Alternatively we could work out what we think a sustainable level of human population on earth is, and try to work towards that. Or are we still following the idea we can have an infinite number ? Maybe there is an as yet unknown third way that is not infinite, and not finite ?

Peregrina · 30/12/2019 12:09

Lots of my bosses, who will now be in their mid 60s and 70s did not have degrees.

In those days, it was perfectly possible for someone with A Levels to take Articles to qualify as a Solicitor or a training contract leading to Chartered Accountancy, and the end result was regarded as being of the same standard as a degree course would have been.

BigChocFrenzy · 30/12/2019 12:09

DG On parts of the European continent, the Holy Roman Empire lasted in some form until the early 1800s
It seems to have been a Catholic thing, defending the faith

thecatfromjapan · 30/12/2019 12:11

Yeas and no, BigChoc.

The response by the Conservatives was divided - Thatcher was against it and 'wet' members of the Cabinet managed the response against her wishes.

See here:

www.google.co.uk/amp/s/amp.theguardian.com/politics/2015/dec/30/thatcher-tried-to-block-bad-taste-public-health-warnings-about-aids

Also, Thatcherism proceeded partly by way of marrying an ideology of 'family vslues' to a neo-liberal economic programme. Part of that ideology was a stigmatisation of gay people.

That didn't just mean gay people were made to feel sad about right wing tirades in nasty newspapers.

It meant people lost their jobs.

In addition, Thatcherism both created and penalised the unemployed, making poverty and homelessness a brutal reality.

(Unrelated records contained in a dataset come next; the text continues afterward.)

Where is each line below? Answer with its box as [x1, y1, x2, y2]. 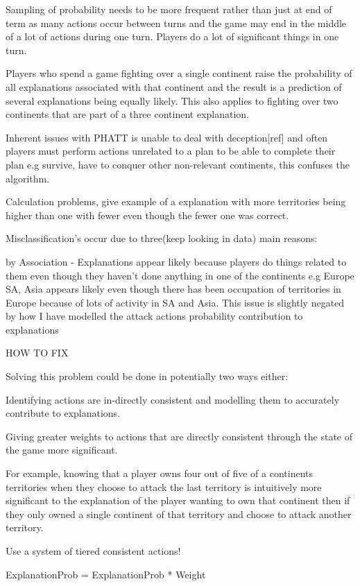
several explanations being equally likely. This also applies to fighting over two [6, 93, 338, 107]
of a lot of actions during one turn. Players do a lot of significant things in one [6, 29, 339, 44]
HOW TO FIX [6, 345, 69, 360]
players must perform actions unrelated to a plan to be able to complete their [6, 144, 336, 158]
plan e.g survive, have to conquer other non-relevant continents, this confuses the [6, 157, 350, 171]
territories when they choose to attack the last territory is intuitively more [6, 479, 322, 494]
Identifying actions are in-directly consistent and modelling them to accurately [6, 392, 340, 406]
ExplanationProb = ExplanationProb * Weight [6, 567, 206, 581]
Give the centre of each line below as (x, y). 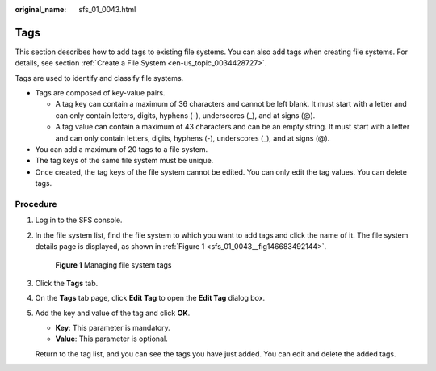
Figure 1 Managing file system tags (113, 265)
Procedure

Both of these were significant factors in the reality of contracting and living with HIV/AIDS.

Put this together and you can begin to see what was something like a war under Thatcher.

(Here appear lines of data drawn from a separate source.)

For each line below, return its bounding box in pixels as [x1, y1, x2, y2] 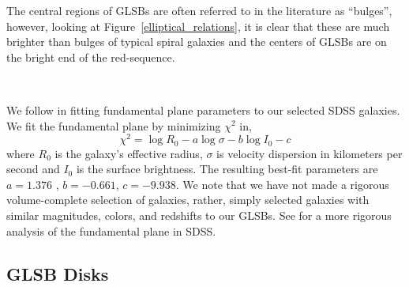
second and [6, 160, 60, 177]
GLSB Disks [6, 261, 109, 285]
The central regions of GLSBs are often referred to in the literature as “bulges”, [6, 2, 392, 18]
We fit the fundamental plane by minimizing [6, 117, 221, 134]
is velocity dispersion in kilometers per [216, 145, 403, 161]
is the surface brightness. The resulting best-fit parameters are [76, 160, 378, 177]
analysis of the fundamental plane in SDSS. [6, 222, 216, 239]
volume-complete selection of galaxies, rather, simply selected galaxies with [6, 191, 370, 208]
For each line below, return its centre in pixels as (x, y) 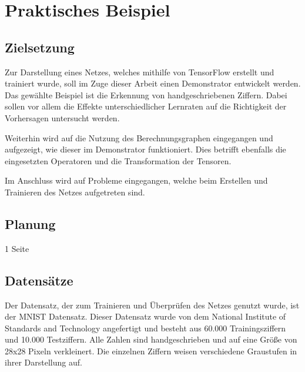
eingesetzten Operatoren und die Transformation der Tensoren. (118, 160)
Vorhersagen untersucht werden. (62, 117)
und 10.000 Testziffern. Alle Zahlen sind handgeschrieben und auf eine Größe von (151, 339)
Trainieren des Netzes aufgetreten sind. (75, 192)
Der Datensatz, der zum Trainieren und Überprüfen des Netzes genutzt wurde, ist (152, 305)
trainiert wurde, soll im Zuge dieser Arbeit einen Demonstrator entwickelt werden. (153, 83)
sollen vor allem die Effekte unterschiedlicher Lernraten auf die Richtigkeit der (146, 106)
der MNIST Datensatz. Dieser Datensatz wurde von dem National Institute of (145, 316)
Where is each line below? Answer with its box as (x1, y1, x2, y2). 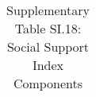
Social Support (6, 37, 90, 56)
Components (13, 74, 83, 92)
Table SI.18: (14, 19, 82, 37)
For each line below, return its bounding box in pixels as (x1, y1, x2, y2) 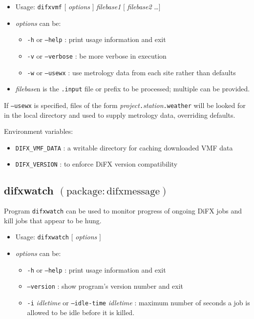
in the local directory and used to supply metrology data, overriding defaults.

Yes, there was a key difference around information and treatment (thank you, NHS) between the UK and the US - but there were also some terrible similarities.

Peregrina · 30/12/2019 12:14

DGR - I think you live in a city. Try living somewhere rural. Now, my late Dad nearly always walked to work, which was a twenty minute walk away. However, that Office got closed - more efficient, you see - to be replaced by one 15 miles away, without regular transport.

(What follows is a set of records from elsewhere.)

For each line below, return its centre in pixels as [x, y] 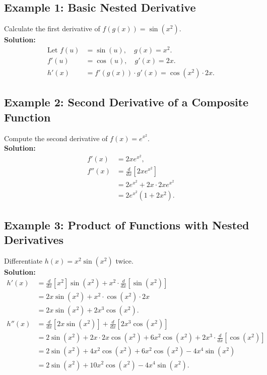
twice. [124, 260]
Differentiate [23, 260]
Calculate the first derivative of [52, 28]
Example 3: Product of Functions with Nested [127, 225]
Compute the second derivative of [56, 138]
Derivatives [34, 239]
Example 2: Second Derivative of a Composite [126, 102]
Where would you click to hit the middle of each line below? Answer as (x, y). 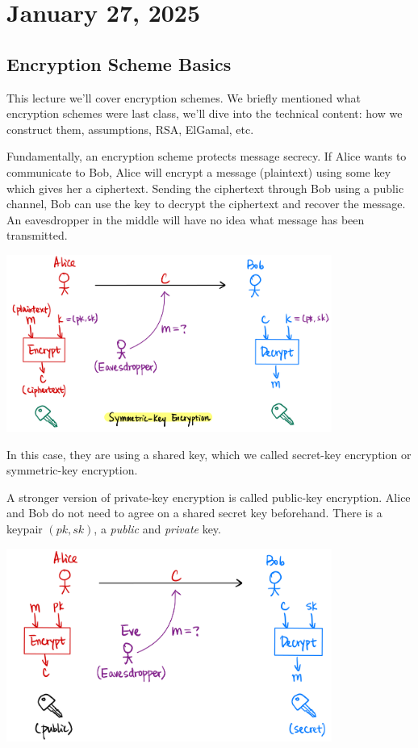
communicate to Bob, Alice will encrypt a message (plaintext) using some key (199, 171)
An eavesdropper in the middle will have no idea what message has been (186, 219)
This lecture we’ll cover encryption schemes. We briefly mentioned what (184, 97)
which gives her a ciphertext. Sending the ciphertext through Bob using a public (205, 188)
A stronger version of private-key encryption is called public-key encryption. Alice (209, 497)
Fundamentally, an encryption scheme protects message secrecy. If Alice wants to (207, 156)
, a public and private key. (157, 529)
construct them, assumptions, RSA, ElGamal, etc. (130, 129)

Or even now, our local council had offices in the town centre, and 15 minutes walk from my house. They are now on a trading estate about 6 miles away, with a fat chance of anyone walking there.

BigChocFrenzy · 30/12/2019 12:15

Uni education should teach critical thinking and analysis, broaden horizons, living with a wide range of people with for 3+ years with a wide variety of views & backgrounds etc,
not just cramming in facts about a particular very narrow field

Those who are self-taught, or worked their way up in a company with just "O" or "A" levels, have had a very different experience,
even if they reached the same levels within the company as someone with a degree
Not better or worse, but different

thecatfromjapan · 30/12/2019 12:18

Cultural memory is ... strange, shocking, fascinating and terrible in it's ability to forget.

You don't have to read all of this article, but the anecdote/historical account of the death of Mark Ashton that opens this is ... shocking.

Shocking because I think you will undergo a process as you read it: you will suddenly remember the 80s, and then be stunned by what you've forgotten.

And, you know, I think - in that gap - there lies much of the explanation for the political situation we find ourselves in now. Or, at the very least, a key to understanding it (& getting through it).